In this case, it appears that the plaintiffs’ instructing lawyers from South Africa were unaware of this difference and therefore refused to release the vessel from arrest when provided with a letter of undertaking (LOU) for the claim amount in the name of the owner of the vessel and not the time charterer. Perhaps understandably, the plaintiffs were seeking to obtain security from the contractual party (the time charterer) against whom their claim for damage to the cargo during carriage rested. For this reason, the plaintiffs refused to release the vessel until an LOU was presented in the name of the time charterer.
As a result, the owners of the vessel had no alternative but to bring an urgent application for the release of the vessel from arrest so that it could resume trading.
At the hearing of the application for release of the vessel, the plaintiffs’ Australian lawyers attempted to rely on the argument that insufficient security for the claim had been provided and that they were entitled to security that would answer to any liability of the time charterer for damage to the cargo. The lawyers also advised that they were unable to take complete instructions from their instructing lawyers in South Africa due to the time difference and therefore could not consent to the release of the vessel from arrest on an urgent basis.
The Court ultimately dismissed the plaintiffs’ argument, stating that, under Australian Admiralty law, a plaintiff is only entitled to security as against the owner or demise charterer of the vessel and not some other party, such as a time charterer. The Court highlighted that it is a serious matter to arrest a vessel, particularly a vessel that is trading on a schedule and was imminently due to depart. The Court also stated that the plaintiffs should therefore be prepared to defend the basis on which they arrested the vessel and do so on short notice. The need or desire to obtain instructions from overseas was not a proper basis to delay the inevitable release of the vessel from arrest. Further, because the plaintiffs had refused to consent to the release of the vessel from arrest after being provided with security in the form of an acceptable LOU, the Court ordered the plaintiffs to pay the costs of the vessel owners’ application for release of the vessel from arrest.
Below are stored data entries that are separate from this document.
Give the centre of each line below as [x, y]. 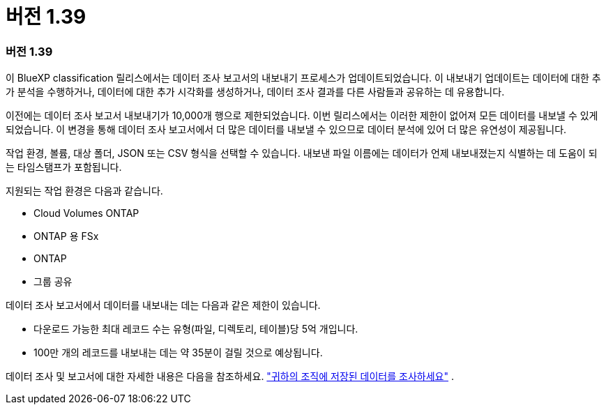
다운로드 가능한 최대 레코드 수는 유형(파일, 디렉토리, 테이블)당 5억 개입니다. [196, 329]
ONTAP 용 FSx [66, 236]
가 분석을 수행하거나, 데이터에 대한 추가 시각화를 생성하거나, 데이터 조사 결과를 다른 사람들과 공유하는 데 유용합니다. [255, 92]
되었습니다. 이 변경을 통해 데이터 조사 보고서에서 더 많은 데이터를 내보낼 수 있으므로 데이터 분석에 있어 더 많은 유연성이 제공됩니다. [286, 130]
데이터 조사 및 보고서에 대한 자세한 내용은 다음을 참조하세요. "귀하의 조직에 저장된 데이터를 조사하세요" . [230, 377]
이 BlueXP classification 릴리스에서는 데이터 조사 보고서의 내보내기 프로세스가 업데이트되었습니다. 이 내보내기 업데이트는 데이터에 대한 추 [303, 78]
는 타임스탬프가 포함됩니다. [64, 167]
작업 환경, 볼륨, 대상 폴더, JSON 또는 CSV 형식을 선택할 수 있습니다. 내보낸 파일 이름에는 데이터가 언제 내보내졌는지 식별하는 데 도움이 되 [302, 153]

This case highlights one of the many differences between Australia and South Africa’s Admiralty laws. Maritime practitioners and persons within the maritime industry should bear in mind that the enforcement of claims varies depending on the admiralty jurisdiction in which proceedings are commenced or defended around the world. This case also illustrates the fast-paced nature of the maritime industry and the need to be aware of the commercial impact an arrest can have on a trading vessel. If a vessel remains under arrest when it should be released, such as when sufficient security is provided, the arrest could become wrongful. Under Australian law, a person who wrongfully and without good cause arrests a vessel, or, unreasonably and without good cause refuses to consent to its release from arrest, can be held liable for damages.